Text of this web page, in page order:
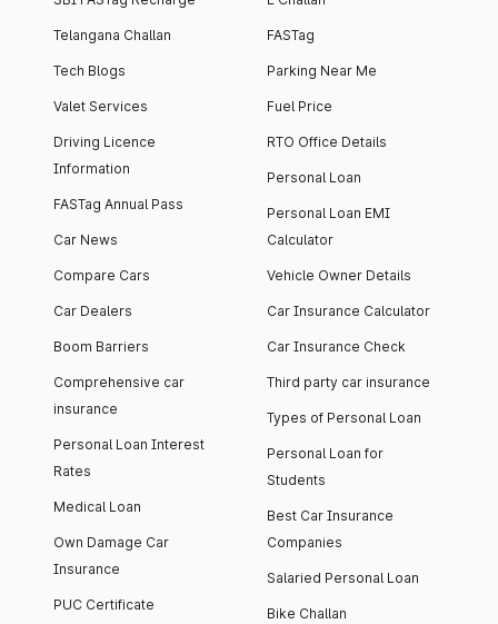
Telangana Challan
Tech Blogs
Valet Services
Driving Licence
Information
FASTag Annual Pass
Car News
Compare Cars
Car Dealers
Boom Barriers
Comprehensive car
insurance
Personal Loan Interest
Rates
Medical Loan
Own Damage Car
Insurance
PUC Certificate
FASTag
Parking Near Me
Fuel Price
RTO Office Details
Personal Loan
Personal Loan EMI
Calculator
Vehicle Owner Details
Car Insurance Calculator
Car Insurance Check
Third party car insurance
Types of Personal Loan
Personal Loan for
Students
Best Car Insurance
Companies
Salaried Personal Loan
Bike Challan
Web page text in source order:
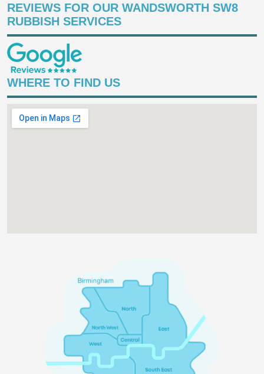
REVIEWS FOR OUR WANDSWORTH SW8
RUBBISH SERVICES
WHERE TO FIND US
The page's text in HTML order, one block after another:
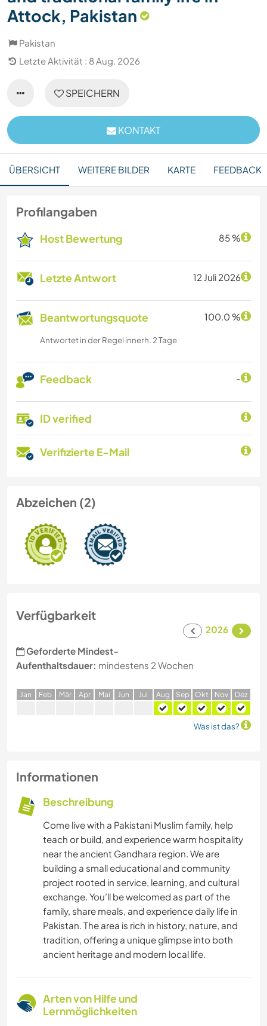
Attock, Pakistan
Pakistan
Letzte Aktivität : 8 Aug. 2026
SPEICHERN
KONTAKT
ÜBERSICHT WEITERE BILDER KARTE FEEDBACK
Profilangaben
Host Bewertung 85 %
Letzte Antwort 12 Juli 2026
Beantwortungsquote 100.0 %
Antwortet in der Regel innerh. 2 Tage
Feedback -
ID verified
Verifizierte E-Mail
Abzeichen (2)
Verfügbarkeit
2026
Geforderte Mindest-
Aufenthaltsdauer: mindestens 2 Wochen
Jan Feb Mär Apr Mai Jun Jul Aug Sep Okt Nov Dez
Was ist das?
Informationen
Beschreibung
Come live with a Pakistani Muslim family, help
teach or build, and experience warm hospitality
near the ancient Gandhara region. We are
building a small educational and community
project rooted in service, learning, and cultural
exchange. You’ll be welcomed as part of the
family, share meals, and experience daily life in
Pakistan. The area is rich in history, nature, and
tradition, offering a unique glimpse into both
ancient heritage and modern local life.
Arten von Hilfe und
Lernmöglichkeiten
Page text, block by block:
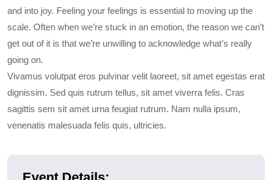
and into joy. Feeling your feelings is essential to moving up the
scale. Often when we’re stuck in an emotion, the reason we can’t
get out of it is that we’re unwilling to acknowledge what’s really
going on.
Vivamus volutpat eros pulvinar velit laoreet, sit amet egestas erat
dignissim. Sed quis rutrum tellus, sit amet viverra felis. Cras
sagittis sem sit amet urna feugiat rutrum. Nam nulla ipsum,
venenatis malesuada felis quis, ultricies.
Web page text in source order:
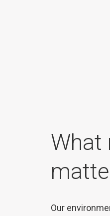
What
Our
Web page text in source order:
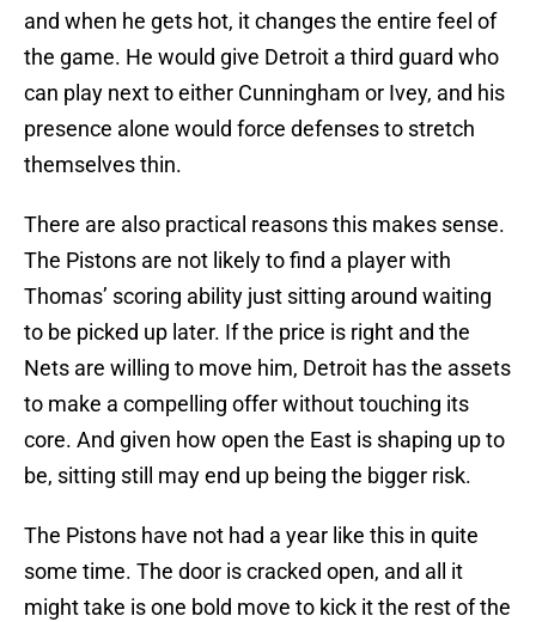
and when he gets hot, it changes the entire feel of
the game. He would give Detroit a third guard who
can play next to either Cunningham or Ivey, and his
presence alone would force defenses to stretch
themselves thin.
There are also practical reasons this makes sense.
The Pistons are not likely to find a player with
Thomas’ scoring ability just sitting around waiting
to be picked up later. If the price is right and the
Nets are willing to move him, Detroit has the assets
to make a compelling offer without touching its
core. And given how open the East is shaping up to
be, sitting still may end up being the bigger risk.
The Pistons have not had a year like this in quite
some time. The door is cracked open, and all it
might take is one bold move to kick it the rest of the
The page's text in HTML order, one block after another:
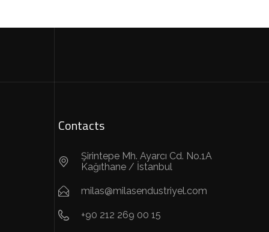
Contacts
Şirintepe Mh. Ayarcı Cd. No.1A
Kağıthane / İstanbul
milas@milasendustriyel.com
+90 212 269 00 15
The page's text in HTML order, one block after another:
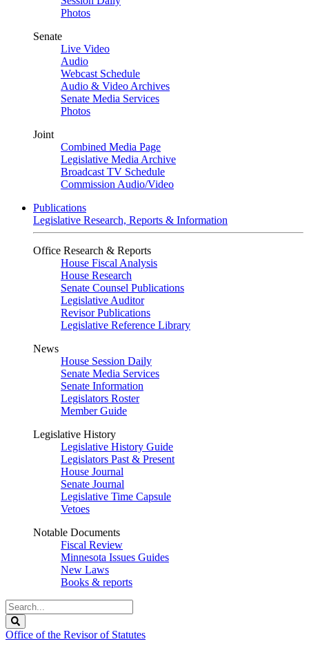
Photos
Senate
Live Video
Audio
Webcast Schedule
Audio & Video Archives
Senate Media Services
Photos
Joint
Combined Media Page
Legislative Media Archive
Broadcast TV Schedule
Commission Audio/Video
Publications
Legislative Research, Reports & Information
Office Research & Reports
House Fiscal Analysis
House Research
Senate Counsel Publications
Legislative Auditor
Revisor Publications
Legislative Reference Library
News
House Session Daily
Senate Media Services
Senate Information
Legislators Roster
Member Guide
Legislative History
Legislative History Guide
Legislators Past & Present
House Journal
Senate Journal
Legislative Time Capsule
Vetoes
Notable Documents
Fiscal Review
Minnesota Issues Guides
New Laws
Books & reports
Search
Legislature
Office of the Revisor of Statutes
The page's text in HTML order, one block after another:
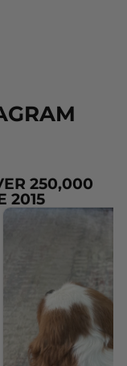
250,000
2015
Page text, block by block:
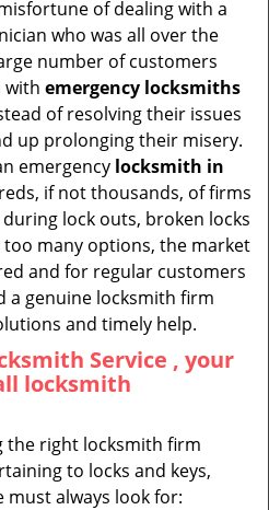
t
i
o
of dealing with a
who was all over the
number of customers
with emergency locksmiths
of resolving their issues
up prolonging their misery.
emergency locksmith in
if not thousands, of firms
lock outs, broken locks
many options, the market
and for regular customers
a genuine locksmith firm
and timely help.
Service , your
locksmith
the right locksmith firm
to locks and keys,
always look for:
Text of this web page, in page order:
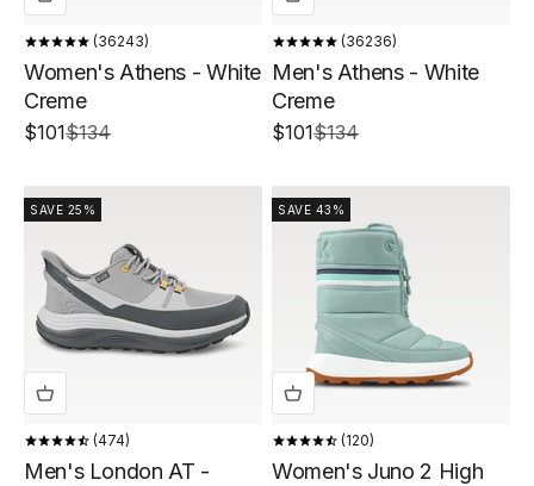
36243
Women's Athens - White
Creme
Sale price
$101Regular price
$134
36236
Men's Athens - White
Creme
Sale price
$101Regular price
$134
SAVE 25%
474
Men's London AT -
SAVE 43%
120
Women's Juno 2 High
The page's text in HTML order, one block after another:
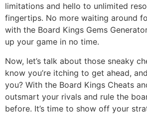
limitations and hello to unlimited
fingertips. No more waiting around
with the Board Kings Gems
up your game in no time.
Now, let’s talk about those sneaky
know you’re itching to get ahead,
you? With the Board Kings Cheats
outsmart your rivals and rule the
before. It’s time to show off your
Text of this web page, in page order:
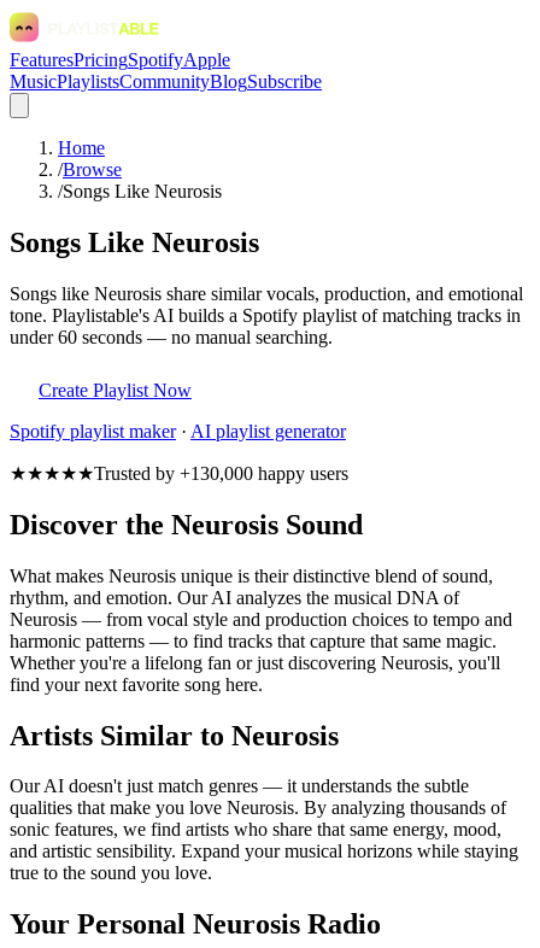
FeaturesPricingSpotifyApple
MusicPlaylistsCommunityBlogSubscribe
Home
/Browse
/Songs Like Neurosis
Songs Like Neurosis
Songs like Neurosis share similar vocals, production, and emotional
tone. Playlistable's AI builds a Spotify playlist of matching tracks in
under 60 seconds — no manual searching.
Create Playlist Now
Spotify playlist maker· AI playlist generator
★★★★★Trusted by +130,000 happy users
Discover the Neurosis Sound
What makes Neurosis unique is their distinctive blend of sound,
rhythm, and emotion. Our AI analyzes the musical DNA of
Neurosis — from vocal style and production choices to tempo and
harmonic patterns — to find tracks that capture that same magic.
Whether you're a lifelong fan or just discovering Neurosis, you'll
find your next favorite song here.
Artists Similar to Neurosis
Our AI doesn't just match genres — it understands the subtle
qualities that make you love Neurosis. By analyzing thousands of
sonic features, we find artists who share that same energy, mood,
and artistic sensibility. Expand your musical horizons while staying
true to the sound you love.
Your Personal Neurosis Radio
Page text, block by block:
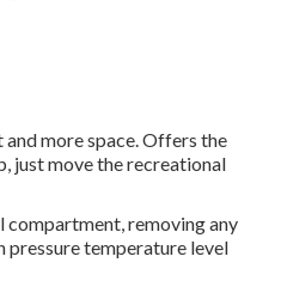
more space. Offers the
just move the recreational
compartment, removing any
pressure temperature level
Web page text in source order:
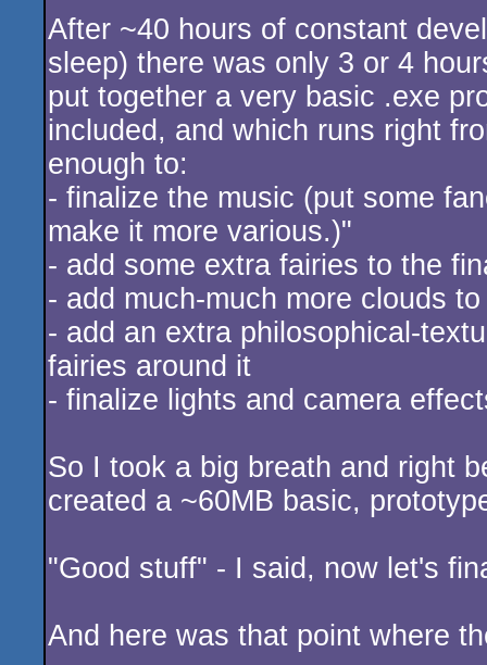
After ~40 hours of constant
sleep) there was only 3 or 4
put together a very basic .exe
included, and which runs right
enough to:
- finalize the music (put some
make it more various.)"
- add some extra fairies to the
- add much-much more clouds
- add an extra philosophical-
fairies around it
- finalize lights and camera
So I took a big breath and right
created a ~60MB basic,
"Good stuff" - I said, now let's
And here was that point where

* [WHAT THE TASK ASKS] Above are the records; repeat exactly the lines from the one holding "up prolonging their misery." down to the one holding "to locks and", end lines included.

* [ANSWER SPACE]
up prolonging their misery.
emergency locksmith in
if not thousands, of firms
lock outs, broken locks
many options, the market
and for regular customers
a genuine locksmith firm
and timely help.
Service , your
locksmith
the right locksmith firm
to locks and keys,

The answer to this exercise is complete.